Search code examples
rxmlxml2

read and parse a xml in chunks in R


I'm trying to read and process a ~5.8GB .xml from Wikipedia Dumps using R. I don't have so much RAM so I would like to process it in chunks. (Currently when using xml2::read_xml blocks my computer completely)

The file contais one xml element for each wikipedia page, like this:

<page>
    <title>AccessibleComputing</title>
    <ns>0</ns>
    <id>10</id>
    <redirect title="Computer accessibility" />
    <revision>
      <id>631144794</id>
      <parentid>381202555</parentid>
      <timestamp>2014-10-26T04:50:23Z</timestamp>
      <contributor>
        <username>Paine Ellsworth</username>
        <id>9092818</id>
      </contributor>
      <comment>add [[WP:RCAT|rcat]]s</comment>
      <model>wikitext</model>
      <format>text/x-wiki</format>
      <text xml:space="preserve">#REDIRECT [[Computer accessibility]]
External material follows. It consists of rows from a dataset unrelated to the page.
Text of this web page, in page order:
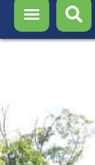
Who We Serve
Resources
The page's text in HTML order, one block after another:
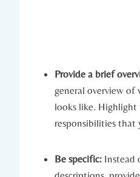
Provide a brief
general overview
looks like. Highlight
responsibilities that
Be specific: Instead
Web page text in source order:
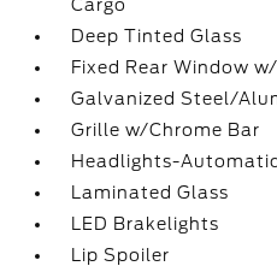
Cargo
Deep Tinted Glass
Fixed Rear Window
Galvanized Steel/
Grille w/Chrome Bar
Headlights-
Laminated Glass
LED Brakelights
Lip Spoiler
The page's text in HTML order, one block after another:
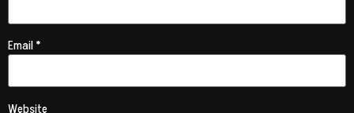
Email*
Website
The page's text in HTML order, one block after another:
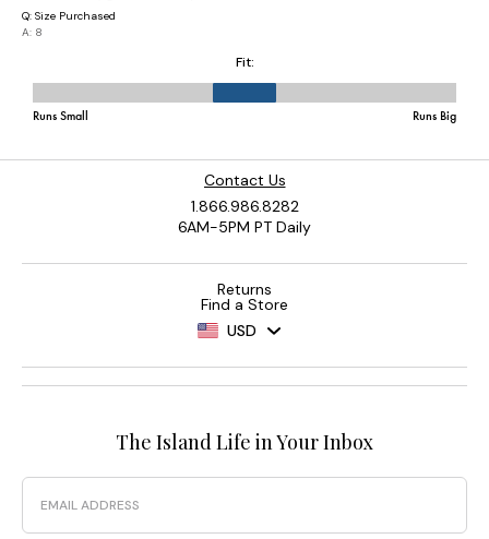
Contact Us
1.866.986.8282
6AM-5PM PT Daily
Returns
Find a Store
USD
The Island Life in Your Inbox
Email
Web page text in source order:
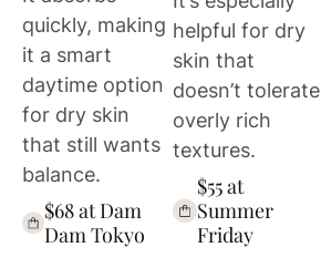
quickly, making
it a smart
daytime option
for dry skin
that still wants
balance.
$68 at Dam
Dam Tokyo
helpful for dry
skin that
doesn’t tolerate
overly rich
textures.
$55 at
Summer
Friday
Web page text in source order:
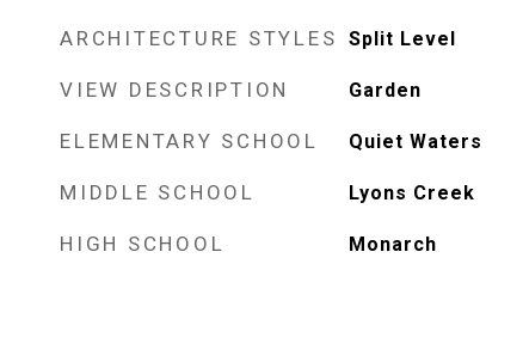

{{Redr|move|from CamelCase|up}}</text>
      <sha1>4ro7vvppa5kmm0o1egfjztzcwd0vabw</sha1>
    </revision>
</page>

A sample of the file can be found here

From my perspective, I would think It's possible to read it in chunks, something like page per page in the file. Ans save each processed page element as a line in a .csvfile.

I would like to have a data.frame with the following columns.

id, title and text.

How can I do to read this .xml in chunks?


Solution

  • It can be improved, but the main ideia is here. You still need to define the best way to define the amount of lines you're going to read in each interaction inside the readLines() function and also a method to read each chunk, but a solution for getting the chunks are here:

    xml <- readLines("ptwiki-20161101-pages-articles.xml", n = 2000)
    
    inicio <- grep(pattern = "<page>", x = xml)
    fim <- grep(pattern = "</page>", x = xml)
    if (length(inicio) > length(fim)) { # if you get more beginnings then ends
      inicio <- inicio[-length(inicio)] # drop the last one
    }
    
    chunks <- vector("list", length(inicio))
    
    for (i in seq_along(chunks)) {
      chunks[[i]] <- xml[inicio[i]:fim[i]]
    }
    
    chunks <- sapply(chunks, paste, collapse = " ")
    

    I've tried read_xml(chunks[1]) %>% xml_nodes("text") %>% xml_text() and it worked out.